Royi Avital on 21 Apr 2020
My current solution:
function [ mLU ] = GenerateTriangleExtractorMatrix( numRows, triangleFlag, diagFlag )
EXTRACT_LOWER_TRIANGLE = 1;
EXTRACT_UPPER_TRIANGLE = 2;
INCLUDE_DIAGONAL = 1;
EXCLUDE_DIAGONAL = 2;
switch(diagFlag)
case(INCLUDE_DIAGONAL)
numElements = 0.5 * numRows * (numRows + 1);
diagIdx = 0;
case(EXCLUDE_DIAGONAL)
numElements = 0.5 * (numRows - 1) * numRows;
diagIdx = 1;
end
vJ = zeros(numElements, 1);
if(triangleFlag == EXTRACT_LOWER_TRIANGLE)
elmntIdx = 0;
for jj = 1:numRows
for ii = (jj + diagIdx):numRows
elmntIdx = elmntIdx + 1;
vJ(elmntIdx) = ((jj - 1) * numRows) + ii;
end
end
elseif(triangleFlag == EXTRACT_UPPER_TRIANGLE)
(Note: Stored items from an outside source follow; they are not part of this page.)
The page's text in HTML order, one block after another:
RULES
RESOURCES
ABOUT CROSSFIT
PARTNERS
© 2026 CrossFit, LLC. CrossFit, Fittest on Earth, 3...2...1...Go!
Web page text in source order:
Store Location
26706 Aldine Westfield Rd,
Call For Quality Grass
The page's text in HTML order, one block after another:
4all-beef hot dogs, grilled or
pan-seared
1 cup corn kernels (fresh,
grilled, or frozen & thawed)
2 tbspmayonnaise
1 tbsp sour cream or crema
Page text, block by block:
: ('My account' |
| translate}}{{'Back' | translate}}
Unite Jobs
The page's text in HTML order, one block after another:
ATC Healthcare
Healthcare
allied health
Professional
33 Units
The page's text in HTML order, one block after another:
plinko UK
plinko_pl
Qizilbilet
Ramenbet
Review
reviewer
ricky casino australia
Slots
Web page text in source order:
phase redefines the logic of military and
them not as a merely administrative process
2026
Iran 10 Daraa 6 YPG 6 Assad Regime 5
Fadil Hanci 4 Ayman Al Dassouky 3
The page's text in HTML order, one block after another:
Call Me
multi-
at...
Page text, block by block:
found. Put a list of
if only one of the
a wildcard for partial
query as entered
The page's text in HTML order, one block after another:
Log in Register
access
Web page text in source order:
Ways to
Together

elmntIdx = numElements + 1;
for jj = numRows:-1:1
for ii = (jj - diagIdx):-1:1
elmntIdx = elmntIdx - 1;
vJ(elmntIdx) = ((jj - 1) * numRows) + ii;
end
end
end
mLU = sparse(1:numElements, vJ, 1, numElements, numRows * numRows, numElements);
end
I like the memory allocation is kept to a minimum.
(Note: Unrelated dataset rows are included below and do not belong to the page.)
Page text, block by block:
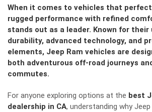
When it comes to vehicles that
rugged performance with refined
stands out as a leader. Known for their
durability, advanced technology, and
elements, Jeep Ram vehicles are
both adventurous off-road journeys
commutes.
For anyone exploring options at the best
dealership in CA, understanding why
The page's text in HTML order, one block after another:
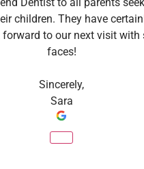
children. They have
to our next visit with
faces!
Sincerely,
Sara
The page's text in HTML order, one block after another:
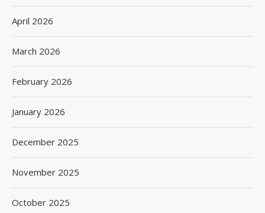
April 2026
March 2026
February 2026
January 2026
December 2025
November 2025
October 2025
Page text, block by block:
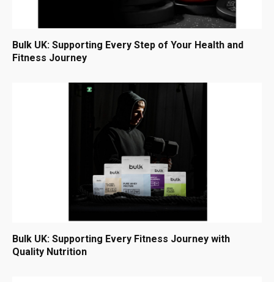
Bulk UK: Supporting Every Step of Your Health and
Fitness Journey
Bulk UK: Supporting Every Fitness Journey with
Quality Nutrition
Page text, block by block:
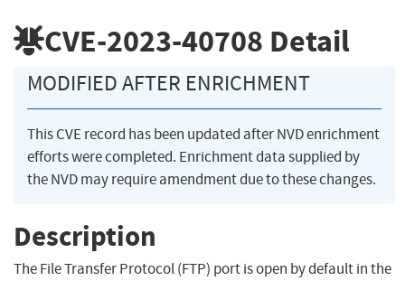
CVE-2023-40708 Detail
MODIFIED AFTER ENRICHMENT
This CVE record has been updated after NVD enrichment
efforts were completed. Enrichment data supplied by
the NVD may require amendment due to these changes.
Description
The File Transfer Protocol (FTP) port is open by default in the
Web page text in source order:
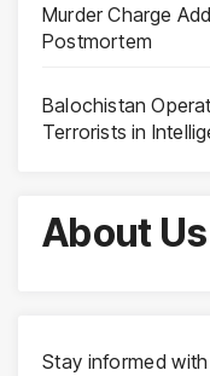
Murder Charge
Postmortem
Balochistan
Terrorists in
About Us
Stay informed
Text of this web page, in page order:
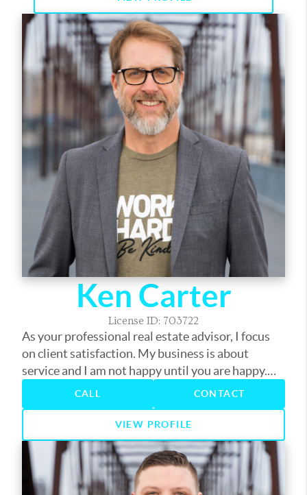
Ken Carter
License ID: 703722
As your professional real estate advisor, I focus
on client satisfaction. My business is about
service and I am not happy until you are happy.
My years in the business have provided me the
experience to assist you with nearly every real
estate need. Whether it's finding you a home,
finding the best loan, or helping you get the most
out of selling your home, I am here to guide you. If
there is anything you need, please let me know.
CALL CONTACT
VIEW PROFILE
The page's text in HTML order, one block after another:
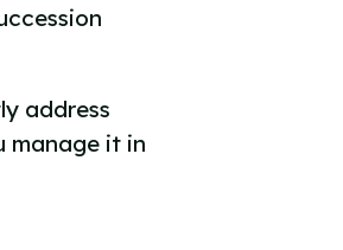
address
manage it in
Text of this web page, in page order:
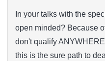
In your talks with the
open minded? Because
don't qualify
this is the sure path to
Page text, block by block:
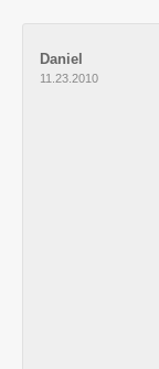
Daniel
11.23.2010
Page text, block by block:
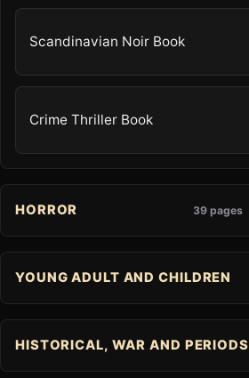
Scandinavian Noir Book
Crime Thriller Book
HORROR 39 pages
YOUNG ADULT AND CHILDREN
HISTORICAL, WAR AND PERIODS
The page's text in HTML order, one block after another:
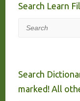
Search Learn
Search
Search
marked! All
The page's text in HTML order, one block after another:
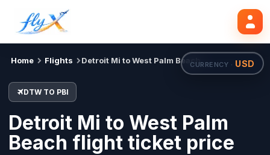
CURRENCY · USD
Home Flights Detroit Mi to West Palm Beach
DTW TO PBI
Detroit Mi to West Palm
Beach flight ticket price
DTW PBI Tue, 18 Aug Search flights
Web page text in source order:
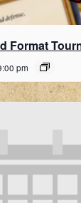
Format
pm
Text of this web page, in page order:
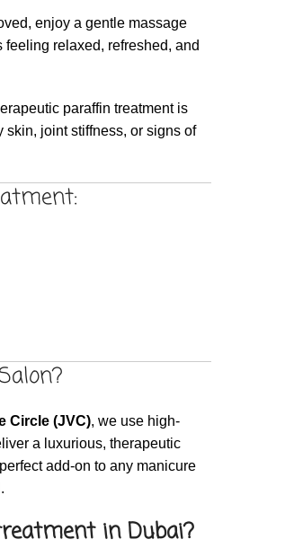
enjoy a gentle massage
relaxed, refreshed, and
paraffin treatment is
joint stiffness, or signs of
Circle (JVC), we use high-
a luxurious, therapeutic
add-on to any manicure
in Dubai?
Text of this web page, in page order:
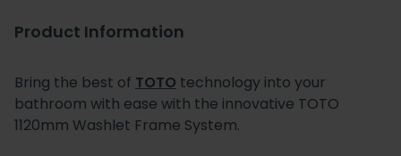
Product Information
Bring the best of TOTO technology into your
bathroom with ease with the innovative TOTO
1120mm Washlet Frame System.
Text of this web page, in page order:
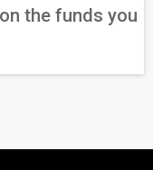
the funds you
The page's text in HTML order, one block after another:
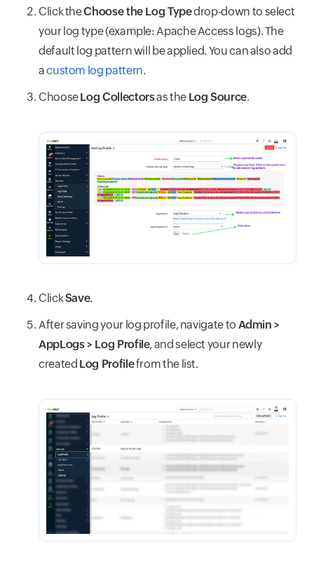
Click theChoose the Log Typedrop-down to select
your log type (example: Apache Access logs). The
default log pattern will be applied. You can also add
acustom log pattern.
ChooseLog Collectorsas the Log Source.
ClickSave.
After saving your log profile, navigate to Admin >
AppLogs > Log Profile, and select your newly
created Log Profilefrom the list.
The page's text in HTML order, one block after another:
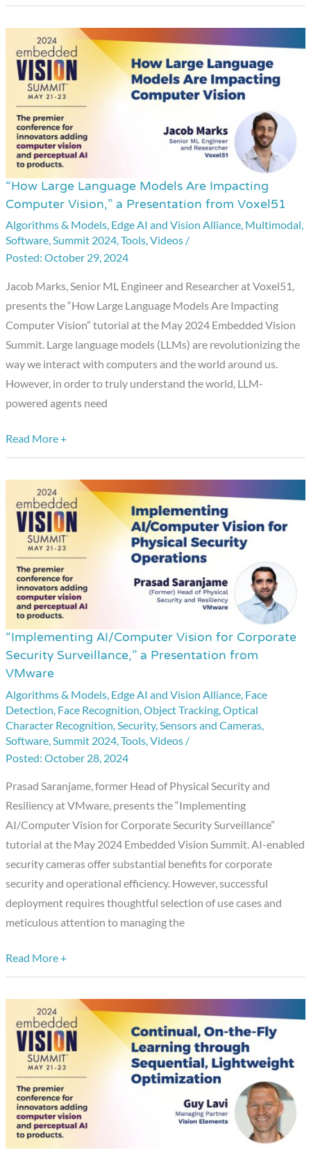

I wonder if there is a more efficient way to generate vJ. It is trivial to remove the inner loop and just count the number of elements yet in MATLAB it will mean each iteration will allocate memory (As we don't have iterators).

Tommy on 21 Apr 2020
The two methods are fairly similar - I also like that yours minimizes memory allocation. I ran a few simple fun tests:  I didn't dare try higher than 20,000 for numRows. It seems that your code may possibly perform better at higher values of numRows. In the second case (calculating both the upper and lower triangles) I had your code running both sets of for loops, one after the other (shown in red). In green is the result from your code if only the first set of loops runs, and you recognize that vJ for one triangle is easy to determine if you have vJ for the other triangle (N^2+1-flip(vJ)). So the only thing I'll conclude from this is, if you will eventually calculate both the lower and upper triangle matrices for a given size, it might be better to calculate them together and only find vJ once. I suppose it depends on how expensive N^2+1-flip(vJ) is.
Royi Avital on 21 Apr 2020
@Tommy, Really liked your analysis. Yes, when dealing with sparse matrices the whole point it making sure allocation is kept to minimum. I agree if one wants both, it is better to do the trick you mentioned.
Let's see if someone can think on a different pattern to populate vJ which is more efficient.